»»

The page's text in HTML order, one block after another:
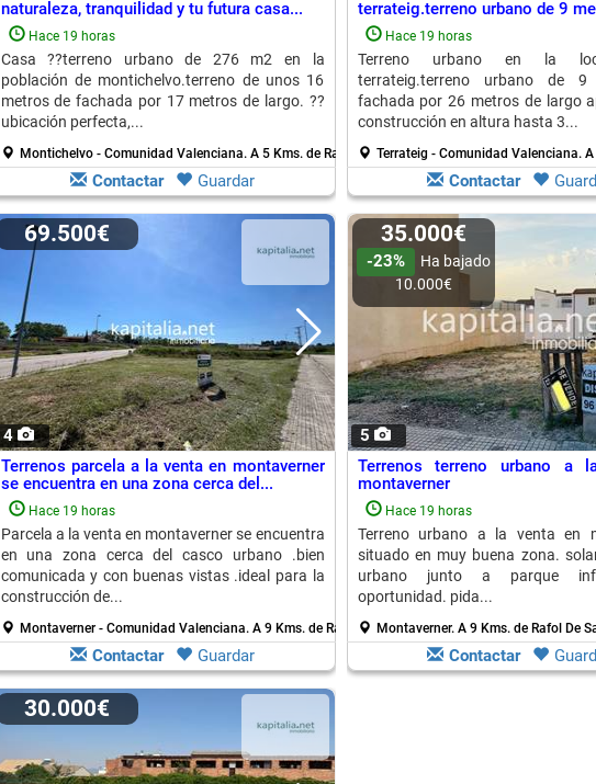
naturaleza, tranquilidad y tu futura casa...
Hace 19 horas
Casa ??terreno urbano de 276 m2 en la
población de montichelvo.terreno de unos 16
metros de fachada por 17 metros de largo. ??
ubicación perfecta,...
Montichelvo - Comunidad Valenciana. A 5 Kms. de Rafol De Salem
Contactar Guardar
terrateig.terreno urbano de 9
Hace 19 horas
Terreno urbano en la
terrateig.terreno urbano de
fachada por 26 metros de largo
construcción en altura hasta 3...
Terrateig - Comunidad Valenciana. A
Contactar
4
69.500€
Terrenos parcela a la venta en montaverner
se encuentra en una zona cerca del...
Hace 19 horas
Parcela a la venta en montaverner se encuentra
en una zona cerca del casco urbano .bien
comunicada y con buenas vistas .ideal para la
construcción de...
Montaverner - Comunidad Valenciana. A 9 Kms. de Rafol De Salem
Contactar Guardar
5
35.000€
-23%
Ha bajado
10.000€
Terrenos terreno urbano a
montaverner
Hace 19 horas
Terreno urbano a la venta en
situado en muy buena zona.
urbano junto a parque
oportunidad. pida...
Montaverner. A 9 Kms. de Rafol De
Contactar
30.000€
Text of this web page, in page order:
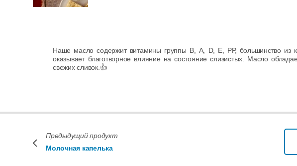
Наше масло содержит витамины группы В, А, D, Е, РР, большинство из
оказывает благотворное влияние на состояние слизистых. Масло
свежих сливок.👍
Предыдущий продукт
Молочная капелька
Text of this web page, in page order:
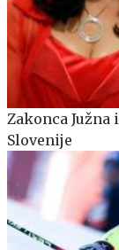
Zakonca
Slovenije
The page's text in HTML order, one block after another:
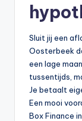
Sluit jij een
Oosterbeek
een lage
tussentijds,
Je betaalt
Een mooi
Box Finance
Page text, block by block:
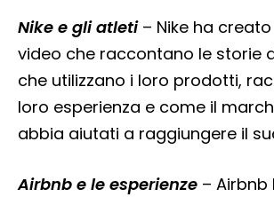
Nike e gli atleti – Nike ha
video che raccontano le storie
che utilizzano i loro prodotti,
loro esperienza e come il
abbia aiutati a raggiungere il
Airbnb e le esperienze –
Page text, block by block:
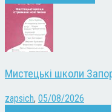
Мистецькі школи
zapsich, 05/08/2026
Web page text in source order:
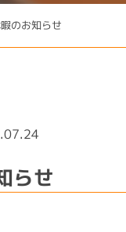
のお知らせ
らせ
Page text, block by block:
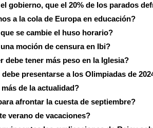
gobierno, que el 20% de los parados
a la cola de Europa en educación?
se cambie el huso horario?
moción de censura en Ibi?
debe tener más peso en la Iglesia?
presentarse a los Olimpiadas de
de la actualidad?
afrontar la cuesta de septiembre?
verano de vacaciones?
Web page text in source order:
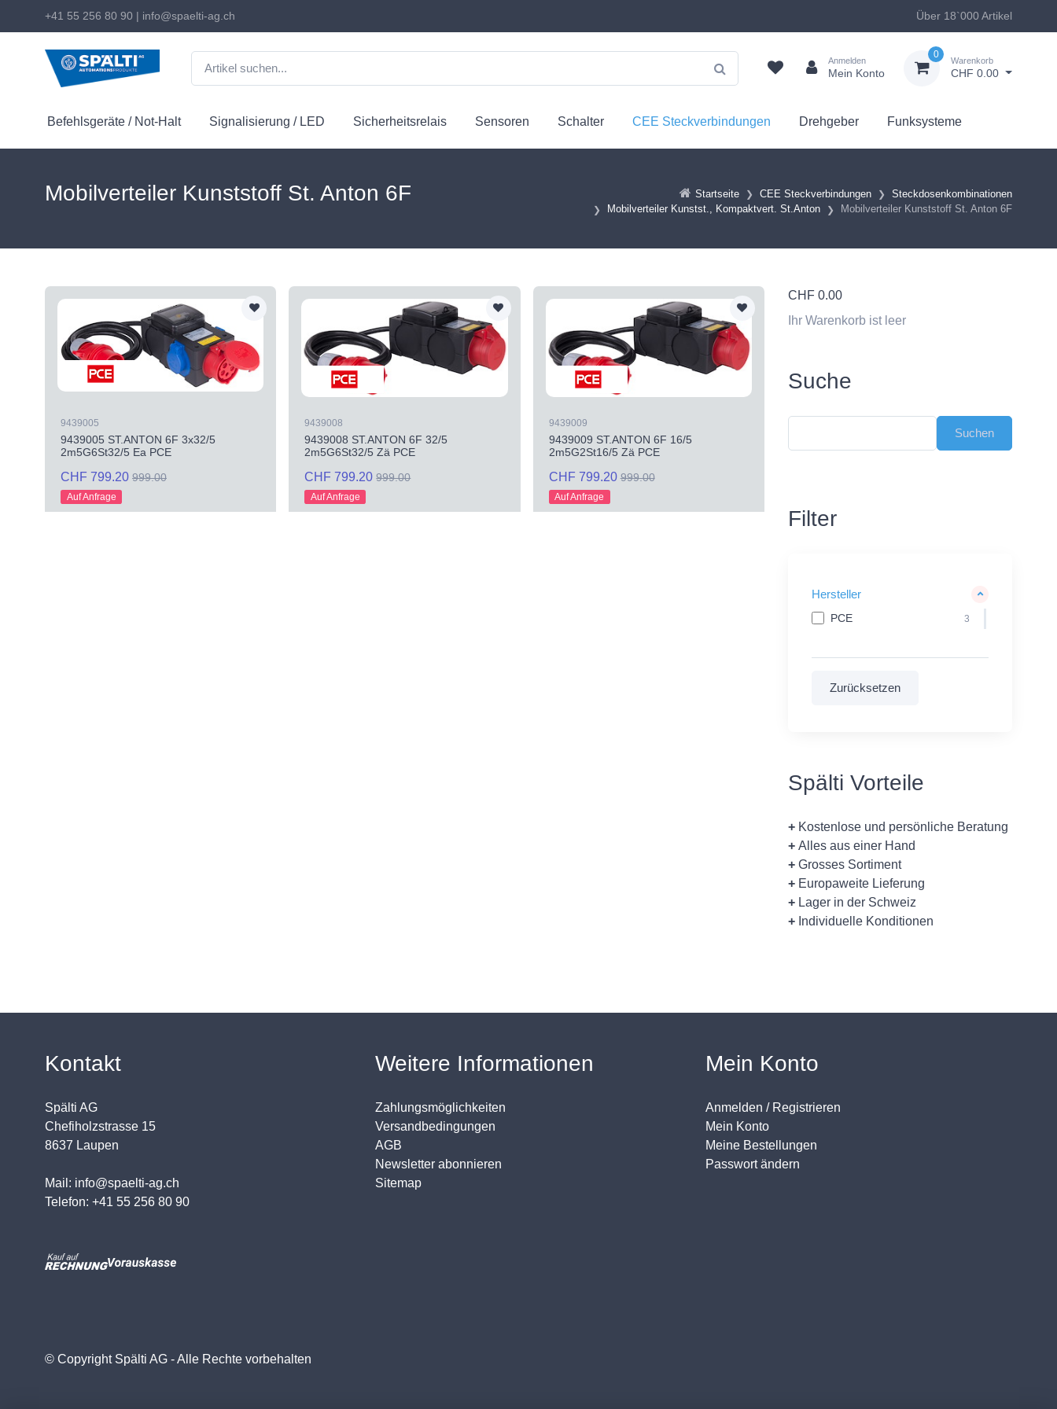
+41 55 256 80 90 | info@spaelti-ag.ch Über 18`000 Artikel
Anmelden
Mein Konto
0
Warenkorb
CHF 0.00
Befehlsgeräte / Not-Halt Signalisierung / LED Sicherheitsrelais Sensoren Schalter CEE Steckverbindungen Drehgeber Funksysteme
Startseite CEE Steckverbindungen
Steckdosenkombinationen
Mobilverteiler Kunstst., Kompaktvert. St.Anton
Mobilverteiler Kunststoff St. Anton 6F
Mobilverteiler Kunststoff St. Anton 6F
9439005
9439005 ST.ANTON 6F 3x32/5
2m5G6St32/5 Ea PCE
CHF 799.20 999.00
Auf Anfrage
9439008
9439008 ST.ANTON 6F 32/5
2m5G6St32/5 Zä PCE
CHF 799.20 999.00
Auf Anfrage
9439009
9439009 ST.ANTON 6F 16/5
2m5G2St16/5 Zä PCE
CHF 799.20 999.00
Auf Anfrage
CHF 0.00
Ihr Warenkorb ist leer
Suche
Filter
Hersteller
PCE 3
Spälti Vorteile
+ Kostenlose und persönliche Beratung
+ Alles aus einer Hand
+ Grosses Sortiment
+ Europaweite Lieferung
+ Lager in der Schweiz
+ Individuelle Konditionen
Kontakt
Spälti AG
Chefiholzstrasse 15
8637 Laupen
Mail: info@spaelti-ag.ch
Telefon: +41 55 256 80 90
Weitere Informationen
Zahlungsmöglichkeiten
Versandbedingungen
AGB
Newsletter abonnieren
Sitemap
Mein Konto
Anmelden / Registrieren
Mein Konto
Meine Bestellungen
Passwort ändern
© Copyright Spälti AG - Alle Rechte vorbehalten
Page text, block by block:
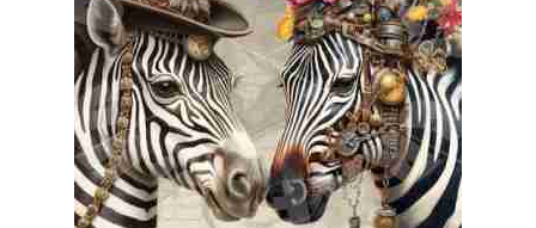
worden
op
de
productpagina
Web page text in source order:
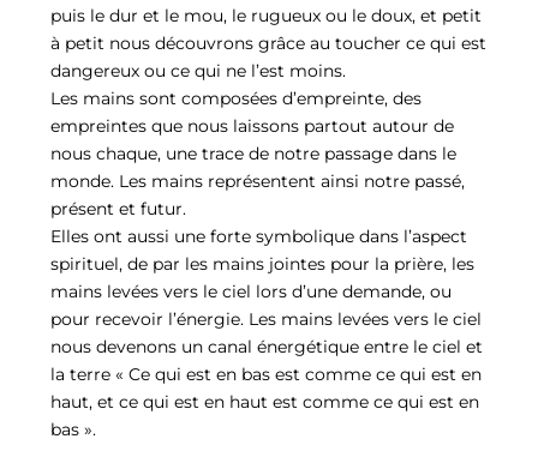
puis le dur et le mou, le rugueux ou le doux, et petit
à petit nous découvrons grâce au toucher ce qui est
dangereux ou ce qui ne l’est moins.
Les mains sont composées d’empreinte, des
empreintes que nous laissons partout autour de
nous chaque, une trace de notre passage dans le
monde. Les mains représentent ainsi notre passé,
présent et futur.
Elles ont aussi une forte symbolique dans l’aspect
spirituel, de par les mains jointes pour la prière, les
mains levées vers le ciel lors d’une demande, ou
pour recevoir l’énergie. Les mains levées vers le ciel
nous devenons un canal énergétique entre le ciel et
la terre « Ce qui est en bas est comme ce qui est en
haut, et ce qui est en haut est comme ce qui est en
bas ».
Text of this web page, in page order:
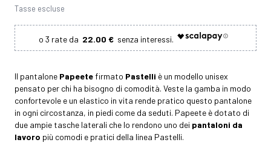
Tasse escluse
22.00 €
Il pantalone Papeetefirmato Pastelli è un modello unisex
pensato per chi ha bisogno di comodità. Veste la gamba in modo
confortevole e un elastico in vita rende pratico questo pantalone
in ogni circostanza, in piedi come da seduti. Papeete è dotato di
due ampie tasche laterali che lo rendono uno dei pantaloni da
lavoro più comodi e pratici della linea Pastelli.
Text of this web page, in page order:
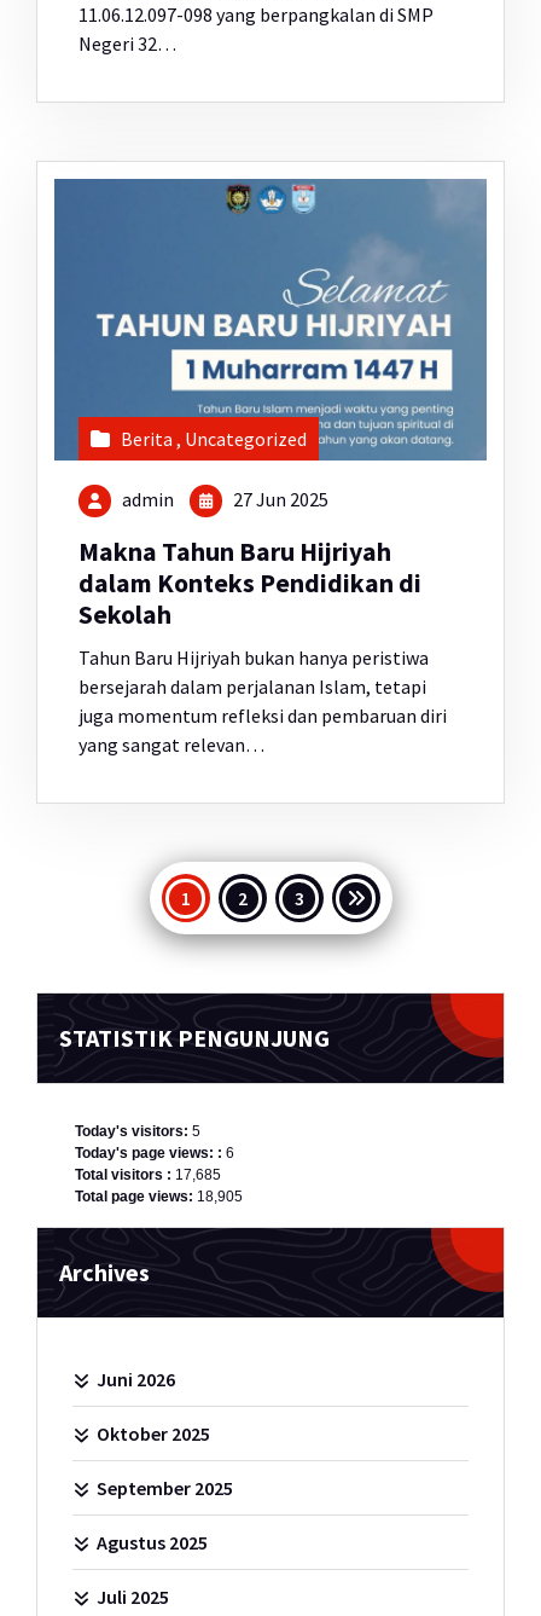
11.06.12.097-098 yang berpangkalan di SMP
Negeri 32…
Berita , Uncategorized
admin 27 Jun 2025
Makna Tahun Baru Hijriyah
dalam Konteks Pendidikan di
Sekolah
Tahun Baru Hijriyah bukan hanya peristiwa
bersejarah dalam perjalanan Islam, tetapi
juga momentum refleksi dan pembaruan diri
yang sangat relevan…
Paginasi
pos
1 2 3
STATISTIK PENGUNJUNG
Today's visitors: 5
Today's page views: : 6
Total visitors : 17,685
Total page views: 18,905
Archives
Juni 2026
Oktober 2025
September 2025
Agustus 2025
Juli 2025
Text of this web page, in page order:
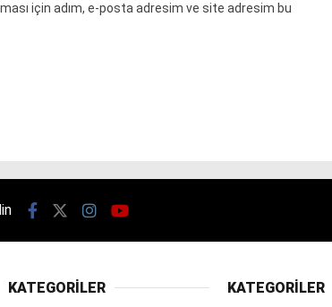
için adım, e-posta adresim ve site adresim bu
KATEGORİLER KATEGORİLER

««

▸ Task goal: Output the data above exactly, beginning at its first line and ending with the line that holds "urbano junto a parque". Leave out the pictures and add nothing.

▸ Reply to the exercise:
The page's text in HTML order, one block after another:
naturaleza, tranquilidad y tu futura casa...
Hace 19 horas
Casa ??terreno urbano de 276 m2 en la
población de montichelvo.terreno de unos 16
metros de fachada por 17 metros de largo. ??
ubicación perfecta,...
Montichelvo - Comunidad Valenciana. A 5 Kms. de Rafol De Salem
Contactar Guardar
terrateig.terreno urbano de 9
Hace 19 horas
Terreno urbano en la
terrateig.terreno urbano de
fachada por 26 metros de largo
construcción en altura hasta 3...
Terrateig - Comunidad Valenciana. A
Contactar
4
69.500€
Terrenos parcela a la venta en montaverner
se encuentra en una zona cerca del...
Hace 19 horas
Parcela a la venta en montaverner se encuentra
en una zona cerca del casco urbano .bien
comunicada y con buenas vistas .ideal para la
construcción de...
Montaverner - Comunidad Valenciana. A 9 Kms. de Rafol De Salem
Contactar Guardar
5
35.000€
-23%
Ha bajado
10.000€
Terrenos terreno urbano a
montaverner
Hace 19 horas
Terreno urbano a la venta en
situado en muy buena zona.
urbano junto a parque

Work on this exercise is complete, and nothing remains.